Thread Deadlock

In an operating system that supports multithreading, thread deadlock refers to a deadlock state caused by multiple threads waiting for resources. Thread deadlock can be divided into two types:

1. Thread deadlock in the same process
   • In the same process, different threads may deadlock because they share the resources of the same process (such as variables, memory, etc.). In order to synchronize access to these resources, threads usually use mutex to perform mutual exclusion operations.

2. Deadlock scenario:

   • There are two mutexes: L1 and L2.
   • Thread T1 obtains L1 and requests L2;
   • Thread T2 obtains L2 and requests L1.
   • Because the two threads wait for each other to release the lock, deadlock occurs and the two threads cannot continue to execute.

3. Deadlock cause: A thread requests another lock while holding one lock, and the lock is held by another thread. This circular waiting situation causes deadlock.

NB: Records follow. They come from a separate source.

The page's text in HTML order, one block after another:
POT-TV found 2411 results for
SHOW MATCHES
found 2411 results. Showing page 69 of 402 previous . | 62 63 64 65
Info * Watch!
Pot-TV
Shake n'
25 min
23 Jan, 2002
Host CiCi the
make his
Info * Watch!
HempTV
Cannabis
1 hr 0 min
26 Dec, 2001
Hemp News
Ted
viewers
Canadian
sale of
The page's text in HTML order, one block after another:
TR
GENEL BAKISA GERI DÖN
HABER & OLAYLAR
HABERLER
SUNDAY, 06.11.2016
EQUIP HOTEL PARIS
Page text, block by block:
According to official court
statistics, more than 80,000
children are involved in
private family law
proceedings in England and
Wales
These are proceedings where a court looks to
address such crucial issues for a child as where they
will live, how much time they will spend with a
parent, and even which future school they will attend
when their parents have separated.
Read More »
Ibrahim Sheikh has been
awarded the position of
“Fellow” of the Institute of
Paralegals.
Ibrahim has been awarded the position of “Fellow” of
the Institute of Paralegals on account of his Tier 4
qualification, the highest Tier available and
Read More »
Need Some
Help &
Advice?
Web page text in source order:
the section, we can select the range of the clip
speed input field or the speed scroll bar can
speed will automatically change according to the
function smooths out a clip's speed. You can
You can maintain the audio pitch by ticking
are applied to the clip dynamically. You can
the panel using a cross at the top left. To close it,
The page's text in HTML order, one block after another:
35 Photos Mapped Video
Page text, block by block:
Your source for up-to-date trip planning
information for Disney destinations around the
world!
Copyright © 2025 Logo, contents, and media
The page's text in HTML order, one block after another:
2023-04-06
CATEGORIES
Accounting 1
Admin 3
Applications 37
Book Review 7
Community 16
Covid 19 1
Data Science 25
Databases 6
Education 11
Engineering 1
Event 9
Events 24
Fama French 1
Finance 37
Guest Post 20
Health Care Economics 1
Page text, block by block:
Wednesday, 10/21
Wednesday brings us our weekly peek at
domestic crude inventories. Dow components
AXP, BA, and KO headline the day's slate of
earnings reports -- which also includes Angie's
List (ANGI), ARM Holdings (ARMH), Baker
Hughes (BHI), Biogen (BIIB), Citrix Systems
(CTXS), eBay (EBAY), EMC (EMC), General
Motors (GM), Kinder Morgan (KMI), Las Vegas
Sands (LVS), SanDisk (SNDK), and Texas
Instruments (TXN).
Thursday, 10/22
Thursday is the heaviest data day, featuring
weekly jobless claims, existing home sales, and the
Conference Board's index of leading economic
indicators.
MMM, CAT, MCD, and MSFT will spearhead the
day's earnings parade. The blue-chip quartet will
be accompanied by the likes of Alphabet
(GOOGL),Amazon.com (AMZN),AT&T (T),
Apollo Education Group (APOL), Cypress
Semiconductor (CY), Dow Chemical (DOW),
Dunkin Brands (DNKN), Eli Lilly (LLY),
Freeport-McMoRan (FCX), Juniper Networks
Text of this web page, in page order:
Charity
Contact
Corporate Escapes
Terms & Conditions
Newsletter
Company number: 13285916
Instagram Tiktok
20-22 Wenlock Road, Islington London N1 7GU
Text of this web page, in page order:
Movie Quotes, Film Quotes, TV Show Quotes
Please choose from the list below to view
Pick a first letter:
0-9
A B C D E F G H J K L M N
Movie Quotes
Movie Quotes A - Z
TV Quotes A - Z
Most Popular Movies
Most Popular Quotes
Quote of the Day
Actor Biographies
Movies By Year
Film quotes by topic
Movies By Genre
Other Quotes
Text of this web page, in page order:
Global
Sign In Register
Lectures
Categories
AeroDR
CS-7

4. Thread deadlock in different processes

   • Thread deadlock in different processes means that threads in two or more processes wait for each other and cannot continue to execute. Assume there are two processes P1 and P2, each with multiple threads:
   • Threads P11, P12, ... in process P1, threads P21, P22, ... in process P2;
   • Thread P11 of process P1 obtains resource R1, thread P21 of process P2 obtains resource R2;
   • If P11 requests R2 but cannot obtain it, it enters a blocked state, waiting for P21 to release R2;
   • At the same time, P21 requests R1 but cannot obtain it, enters a blocked state, waiting for P11 to release R1;
   • At this time, P11 and P21 wait for each other to release resources, resulting in deadlock.

5. Deadlock cause: Threads between processes hold resources needed by each other, and form a circular wait while waiting.

Solution

The solution to thread deadlock is similar to that to process deadlock, and can be handled in the following ways:

1. Deadlock prevention: Prevent deadlock by limiting the order of resource application or designing resource allocation rules.

   • For example: Use resource sorting strategy to require threads to apply for resources in a fixed order to avoid circular waiting.

2. Deadlock avoidance: Avoid deadlock by dynamically checking the resource requests of threads to ensure that the system is in a safe state after resource allocation. For example, use banker's algorithm to avoid deadlock.

3. Deadlock detection and release: Allow the system to deadlock, but run the deadlock detection program regularly to identify deadlocks and take measures to resolve them. For example:

   • Terminate process: End a deadlocked process and release resources.
   • Roll back process: Roll back a process to a previous safe state and release resources.

Summary

• Thread deadlock in the same process: Threads deadlock due to incorrect application order or competition for mutexes.
• Deadlock of threads in different processes: Threads in different processes deadlock because they are waiting for each other's resources.